Нам сказали, что в Брамсхилле находится Джон Домэйл. Он был знаменитым копом и ведущим следователем по делу Потрошителя. Он знал, что двое профайлеров из ФБР здесь и нам, пожалуй, неплохо бы встретиться. И вот мы с Бобом сидим после занятий в пабе академии, а какой-то парень входит, узнает другого за столиком и начинает с ним говорить. Мы считываем его невербальные сигналы и понимаем, что он насмехается над чудиками из США. Я говорю Ресслеру:
– Наверняка это он.
Естественно, ему на нас указывают, он с другими ребятами подходит к нам и представляется. Я говорю:
– Похоже, никаких материалов вы с собой не прихватили.
Он начинает сочинять оправдания: мол, дело сложное, чтобы ввести нас в курс, понадобится куча времени, и все в этом духе.
– Очень хорошо, – отвечаю я. – У нас и своих дел по горло. Так что я лучше просто посижу тут с кружечкой пивка.
Такой расслабленный подход пробуждает в британцах интерес; один из них спрашивает, что нам требуется, чтобы составить профиль. Я говорю ему начать с простого описания преступлений. Он сообщает, что НС выбирает женщин в ситуациях, когда они уязвимы, а потом стремительно нападает на них с ножом или молотком. Уродует трупы после смерти. Речь у человека на пленке слишком четкая и грамотная для убийцы проституток. Поэтому я говорю:
– Основываясь на ваших словах и той пленке, что я прослушал в Штатах, это не Потрошитель. Вы теряете с ним время.
Я объяснил, что убийца, которого они ищут, не стал бы коммуницировать с полицией. Он, скорее всего, незаметный одиночка лет тридцати с патологической ненавистью к женщинам, не окончил школу, возможно, работает водителем грузовика, потому что разъезжает по стране. Он убивает проституток из ненависти к женщинам в целом.

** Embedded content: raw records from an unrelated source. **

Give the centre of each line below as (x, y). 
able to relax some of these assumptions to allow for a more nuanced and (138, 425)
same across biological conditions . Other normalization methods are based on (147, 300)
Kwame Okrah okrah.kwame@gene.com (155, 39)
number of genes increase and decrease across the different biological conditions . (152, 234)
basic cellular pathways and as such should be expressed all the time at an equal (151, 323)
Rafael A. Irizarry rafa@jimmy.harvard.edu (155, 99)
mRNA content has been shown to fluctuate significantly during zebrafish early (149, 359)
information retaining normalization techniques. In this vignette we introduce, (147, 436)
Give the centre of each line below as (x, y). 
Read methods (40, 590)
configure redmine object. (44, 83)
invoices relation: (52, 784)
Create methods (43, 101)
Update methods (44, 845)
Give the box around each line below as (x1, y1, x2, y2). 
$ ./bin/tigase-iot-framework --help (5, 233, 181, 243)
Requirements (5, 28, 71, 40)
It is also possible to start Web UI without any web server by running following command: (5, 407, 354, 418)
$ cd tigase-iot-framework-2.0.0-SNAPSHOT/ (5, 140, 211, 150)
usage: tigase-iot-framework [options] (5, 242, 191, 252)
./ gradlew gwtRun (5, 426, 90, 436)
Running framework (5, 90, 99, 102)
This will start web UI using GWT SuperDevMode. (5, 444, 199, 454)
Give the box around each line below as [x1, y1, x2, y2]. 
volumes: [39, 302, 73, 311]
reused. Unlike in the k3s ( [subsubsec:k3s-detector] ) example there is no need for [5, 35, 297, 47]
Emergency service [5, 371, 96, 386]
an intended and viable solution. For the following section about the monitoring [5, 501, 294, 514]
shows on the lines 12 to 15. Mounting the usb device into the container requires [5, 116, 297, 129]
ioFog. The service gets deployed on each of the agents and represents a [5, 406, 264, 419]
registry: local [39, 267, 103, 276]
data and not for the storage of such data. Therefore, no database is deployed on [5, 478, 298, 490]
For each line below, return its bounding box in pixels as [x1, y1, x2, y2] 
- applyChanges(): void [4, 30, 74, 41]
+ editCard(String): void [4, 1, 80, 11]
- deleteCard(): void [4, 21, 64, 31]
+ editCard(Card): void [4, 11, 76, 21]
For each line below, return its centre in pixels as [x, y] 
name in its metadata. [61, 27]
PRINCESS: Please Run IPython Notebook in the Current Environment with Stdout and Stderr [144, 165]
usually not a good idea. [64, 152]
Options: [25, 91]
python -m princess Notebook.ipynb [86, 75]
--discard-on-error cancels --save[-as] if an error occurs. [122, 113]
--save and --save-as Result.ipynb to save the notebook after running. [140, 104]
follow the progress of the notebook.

Несмотря на кучу времени и ресурсов, потраченных ими на поимку человека на пленке, Домэйл отвечает:
– Знаете, я тоже об этом волновался. И решил изменить ход расследования.
Когда 2 января 1981 года – в разгар убийств в Атланте – был арестован тридцатипятилетний дальнобойщик по имени Питер Сатклифф, оказавшийся Потрошителем, он мало походил на человека, записавшего и приславшего кассету. В действительности ее прислал полицейский в отставке, желавший насолить инспектору Олдфилду.
Прослушав пленку из Джорджии, я переговорил с полицией Коньерса и Атланты и предложил сценарий, с помощью которого можно было отловить нашего обманщика. Как Потрошитель, он говорил насмешливо и свысока.